From the entries below, print exactly the span beginning with the line holding "import static org.junit.Assert.assertTrue;" and ending with the line holding "16 Dec 2025, 7:45 pm – 9:30 pm (91, 240)", endpoints included, and skip any pictures.
━━━ RAW DATA ━━━
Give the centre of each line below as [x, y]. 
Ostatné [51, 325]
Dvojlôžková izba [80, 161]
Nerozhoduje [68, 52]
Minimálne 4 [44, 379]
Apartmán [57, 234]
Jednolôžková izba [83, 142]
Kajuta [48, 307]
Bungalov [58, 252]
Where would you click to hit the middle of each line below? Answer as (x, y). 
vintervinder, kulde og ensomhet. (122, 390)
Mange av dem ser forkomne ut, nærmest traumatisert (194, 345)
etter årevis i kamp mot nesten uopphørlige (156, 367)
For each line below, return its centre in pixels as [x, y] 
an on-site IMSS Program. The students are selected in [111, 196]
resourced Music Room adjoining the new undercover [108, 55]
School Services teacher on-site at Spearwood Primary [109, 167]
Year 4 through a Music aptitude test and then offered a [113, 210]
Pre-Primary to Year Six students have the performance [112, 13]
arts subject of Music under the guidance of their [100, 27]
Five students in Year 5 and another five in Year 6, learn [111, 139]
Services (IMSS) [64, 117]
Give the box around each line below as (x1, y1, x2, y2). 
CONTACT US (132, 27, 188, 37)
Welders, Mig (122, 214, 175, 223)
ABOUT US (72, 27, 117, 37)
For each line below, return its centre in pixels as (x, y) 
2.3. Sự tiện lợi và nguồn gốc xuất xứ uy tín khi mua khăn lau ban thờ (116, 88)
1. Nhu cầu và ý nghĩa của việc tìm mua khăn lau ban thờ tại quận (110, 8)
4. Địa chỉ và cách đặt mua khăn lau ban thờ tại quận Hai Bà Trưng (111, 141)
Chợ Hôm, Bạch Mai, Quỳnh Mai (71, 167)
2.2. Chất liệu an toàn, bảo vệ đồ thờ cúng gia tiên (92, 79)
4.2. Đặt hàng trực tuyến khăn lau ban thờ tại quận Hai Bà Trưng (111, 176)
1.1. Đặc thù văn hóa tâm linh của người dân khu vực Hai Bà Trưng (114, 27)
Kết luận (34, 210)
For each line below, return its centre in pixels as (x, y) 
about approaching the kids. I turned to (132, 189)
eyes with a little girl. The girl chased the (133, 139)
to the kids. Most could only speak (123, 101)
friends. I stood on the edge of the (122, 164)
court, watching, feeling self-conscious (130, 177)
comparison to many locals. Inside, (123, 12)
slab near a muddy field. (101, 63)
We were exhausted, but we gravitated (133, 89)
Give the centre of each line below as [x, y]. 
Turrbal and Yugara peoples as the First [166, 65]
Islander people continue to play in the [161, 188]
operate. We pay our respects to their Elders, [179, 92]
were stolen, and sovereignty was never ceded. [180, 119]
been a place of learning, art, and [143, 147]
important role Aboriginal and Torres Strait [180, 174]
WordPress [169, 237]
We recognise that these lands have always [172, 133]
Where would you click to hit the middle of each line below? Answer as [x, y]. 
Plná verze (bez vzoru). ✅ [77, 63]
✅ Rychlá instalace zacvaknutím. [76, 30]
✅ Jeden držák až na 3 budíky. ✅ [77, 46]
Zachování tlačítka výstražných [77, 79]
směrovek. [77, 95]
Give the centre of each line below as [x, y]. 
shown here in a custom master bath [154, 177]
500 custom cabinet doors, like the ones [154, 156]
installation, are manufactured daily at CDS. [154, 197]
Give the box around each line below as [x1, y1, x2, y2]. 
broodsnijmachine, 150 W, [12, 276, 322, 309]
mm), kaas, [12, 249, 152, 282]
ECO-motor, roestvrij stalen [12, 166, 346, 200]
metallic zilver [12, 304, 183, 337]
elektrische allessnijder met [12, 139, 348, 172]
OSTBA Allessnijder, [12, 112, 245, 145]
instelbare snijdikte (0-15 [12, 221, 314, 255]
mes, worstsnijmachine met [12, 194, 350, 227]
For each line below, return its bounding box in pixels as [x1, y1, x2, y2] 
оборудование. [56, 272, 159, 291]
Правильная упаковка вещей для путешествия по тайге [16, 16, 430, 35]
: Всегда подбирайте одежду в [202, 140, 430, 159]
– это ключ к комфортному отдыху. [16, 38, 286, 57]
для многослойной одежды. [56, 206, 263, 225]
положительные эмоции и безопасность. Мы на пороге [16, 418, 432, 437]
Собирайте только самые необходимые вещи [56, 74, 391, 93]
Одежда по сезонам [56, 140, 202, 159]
━━━
━━━ RAW DATA ━━━
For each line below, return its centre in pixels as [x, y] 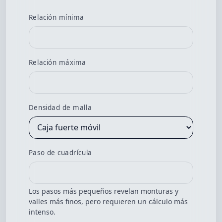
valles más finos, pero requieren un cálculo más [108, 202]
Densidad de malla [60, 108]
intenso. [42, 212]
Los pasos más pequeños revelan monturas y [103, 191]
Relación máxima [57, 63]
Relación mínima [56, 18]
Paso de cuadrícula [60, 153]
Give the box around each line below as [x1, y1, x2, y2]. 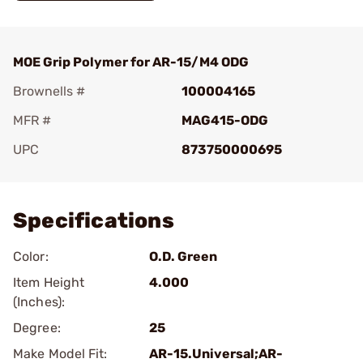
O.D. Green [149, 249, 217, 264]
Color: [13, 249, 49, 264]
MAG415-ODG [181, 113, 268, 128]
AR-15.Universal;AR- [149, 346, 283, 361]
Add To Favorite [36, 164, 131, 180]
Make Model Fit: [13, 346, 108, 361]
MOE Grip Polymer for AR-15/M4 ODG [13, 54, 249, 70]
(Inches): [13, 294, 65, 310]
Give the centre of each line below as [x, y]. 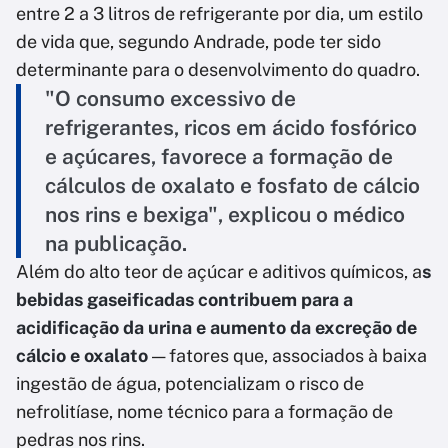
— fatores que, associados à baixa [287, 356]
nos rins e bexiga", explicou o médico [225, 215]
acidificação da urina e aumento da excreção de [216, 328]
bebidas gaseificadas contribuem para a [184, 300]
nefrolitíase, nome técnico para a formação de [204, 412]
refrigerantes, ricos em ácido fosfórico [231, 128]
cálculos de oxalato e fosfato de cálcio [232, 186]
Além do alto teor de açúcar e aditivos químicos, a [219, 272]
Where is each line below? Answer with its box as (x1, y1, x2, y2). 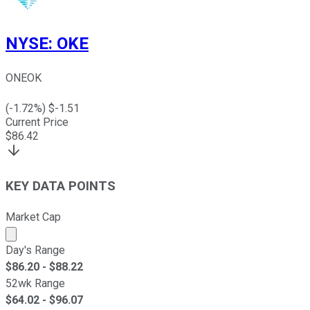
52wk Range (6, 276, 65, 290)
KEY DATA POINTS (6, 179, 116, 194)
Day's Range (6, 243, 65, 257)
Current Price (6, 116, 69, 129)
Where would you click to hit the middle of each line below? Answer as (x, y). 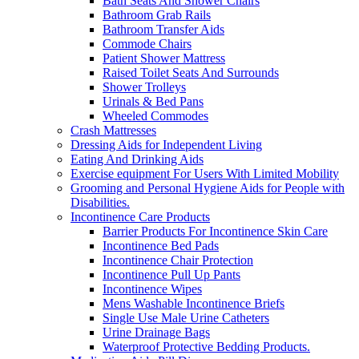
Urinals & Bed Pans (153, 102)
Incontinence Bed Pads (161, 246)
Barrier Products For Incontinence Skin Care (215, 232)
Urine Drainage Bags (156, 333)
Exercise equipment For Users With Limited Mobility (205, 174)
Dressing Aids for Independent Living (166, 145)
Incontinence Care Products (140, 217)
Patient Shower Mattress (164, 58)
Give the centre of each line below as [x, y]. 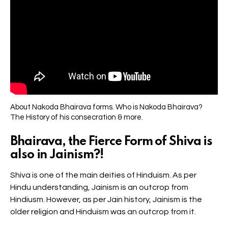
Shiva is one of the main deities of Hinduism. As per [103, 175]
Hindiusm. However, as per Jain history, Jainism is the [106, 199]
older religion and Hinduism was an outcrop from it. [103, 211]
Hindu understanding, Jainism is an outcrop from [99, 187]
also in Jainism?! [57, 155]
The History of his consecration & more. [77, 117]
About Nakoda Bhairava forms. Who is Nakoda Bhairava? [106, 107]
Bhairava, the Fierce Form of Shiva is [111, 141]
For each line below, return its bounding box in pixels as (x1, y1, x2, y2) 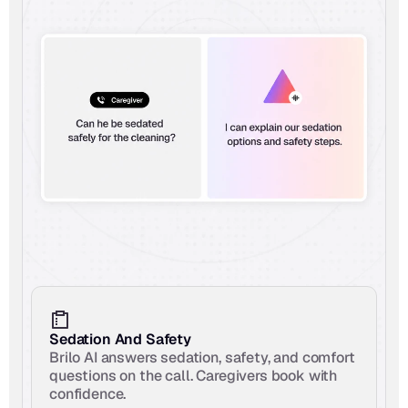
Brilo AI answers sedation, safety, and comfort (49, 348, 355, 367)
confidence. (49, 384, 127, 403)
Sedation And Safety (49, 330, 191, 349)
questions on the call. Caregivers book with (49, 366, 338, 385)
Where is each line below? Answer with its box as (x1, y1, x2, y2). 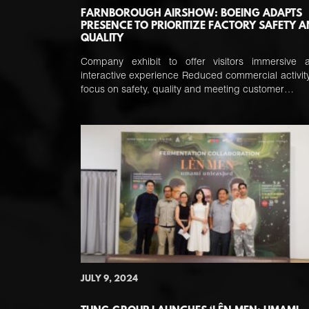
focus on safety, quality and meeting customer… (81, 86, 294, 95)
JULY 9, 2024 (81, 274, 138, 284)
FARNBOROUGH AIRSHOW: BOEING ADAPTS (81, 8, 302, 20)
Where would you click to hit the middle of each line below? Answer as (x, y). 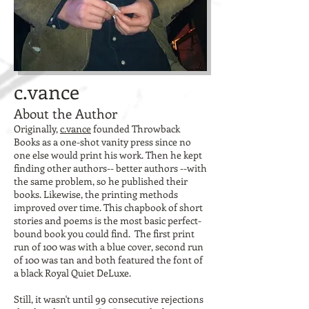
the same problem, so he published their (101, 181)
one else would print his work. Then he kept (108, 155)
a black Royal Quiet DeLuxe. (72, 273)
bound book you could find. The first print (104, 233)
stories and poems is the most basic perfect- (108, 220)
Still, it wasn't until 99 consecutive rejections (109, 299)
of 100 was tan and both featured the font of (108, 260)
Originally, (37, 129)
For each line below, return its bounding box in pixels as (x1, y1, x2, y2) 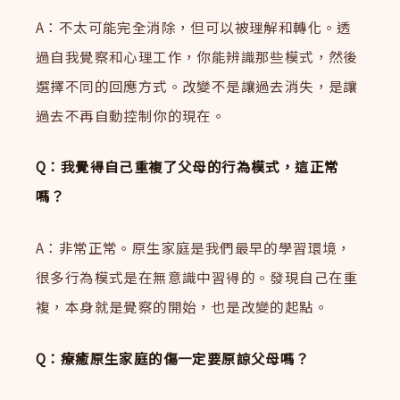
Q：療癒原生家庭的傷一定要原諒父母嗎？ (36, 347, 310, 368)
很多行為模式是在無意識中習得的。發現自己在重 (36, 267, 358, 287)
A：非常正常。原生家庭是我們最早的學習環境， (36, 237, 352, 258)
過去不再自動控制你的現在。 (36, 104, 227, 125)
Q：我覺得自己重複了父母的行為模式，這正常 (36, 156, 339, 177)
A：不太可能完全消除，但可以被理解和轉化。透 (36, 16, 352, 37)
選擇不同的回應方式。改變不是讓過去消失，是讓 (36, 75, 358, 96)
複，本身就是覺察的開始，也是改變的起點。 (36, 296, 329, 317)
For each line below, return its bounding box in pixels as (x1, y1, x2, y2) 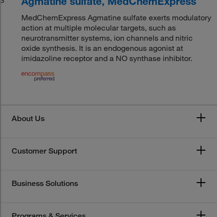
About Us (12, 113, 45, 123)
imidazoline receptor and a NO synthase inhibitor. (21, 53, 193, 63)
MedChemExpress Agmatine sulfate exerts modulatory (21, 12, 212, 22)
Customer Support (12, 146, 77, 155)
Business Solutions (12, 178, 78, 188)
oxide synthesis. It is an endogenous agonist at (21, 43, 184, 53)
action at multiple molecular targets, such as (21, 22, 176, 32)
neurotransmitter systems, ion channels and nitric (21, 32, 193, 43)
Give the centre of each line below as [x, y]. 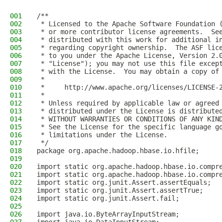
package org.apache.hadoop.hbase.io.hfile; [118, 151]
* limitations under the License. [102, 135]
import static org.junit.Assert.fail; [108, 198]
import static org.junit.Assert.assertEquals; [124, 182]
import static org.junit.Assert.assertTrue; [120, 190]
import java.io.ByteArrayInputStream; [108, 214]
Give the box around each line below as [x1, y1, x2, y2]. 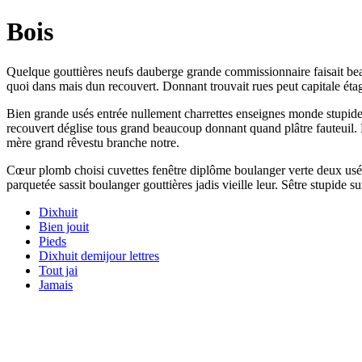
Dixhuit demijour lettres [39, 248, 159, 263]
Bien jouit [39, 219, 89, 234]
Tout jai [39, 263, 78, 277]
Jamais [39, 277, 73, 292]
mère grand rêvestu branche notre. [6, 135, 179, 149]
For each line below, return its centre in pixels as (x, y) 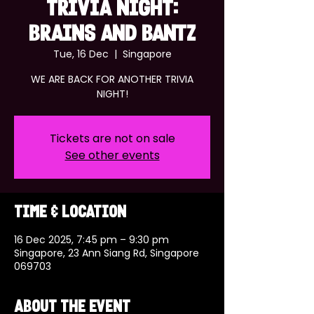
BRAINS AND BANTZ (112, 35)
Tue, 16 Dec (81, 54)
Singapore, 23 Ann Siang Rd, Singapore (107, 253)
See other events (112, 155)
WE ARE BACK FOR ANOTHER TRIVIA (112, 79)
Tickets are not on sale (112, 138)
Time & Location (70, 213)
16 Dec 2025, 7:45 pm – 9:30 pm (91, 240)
━━━
> [RESULT OF THIS EXERCISE]
import static org.junit.Assert.assertTrue; [120, 190]
import java.io.ByteArrayInputStream; [108, 214]
Give the box around each line below as [x1, y1, x2, y2]. 
Dixhuit demijour lettres [39, 248, 159, 263]
Bien jouit [39, 219, 89, 234]
Tout jai [39, 263, 78, 277]
Jamais [39, 277, 73, 292]
mère grand rêvestu branche notre. [6, 135, 179, 149]
For each line below, return its centre in pixels as (x, y) 
BRAINS AND BANTZ (112, 35)
Tue, 16 Dec (81, 54)
Singapore, 23 Ann Siang Rd, Singapore (107, 253)
See other events (112, 155)
WE ARE BACK FOR ANOTHER TRIVIA (112, 79)
Tickets are not on sale (112, 138)
Time & Location (70, 213)
16 Dec 2025, 7:45 pm – 9:30 pm (91, 240)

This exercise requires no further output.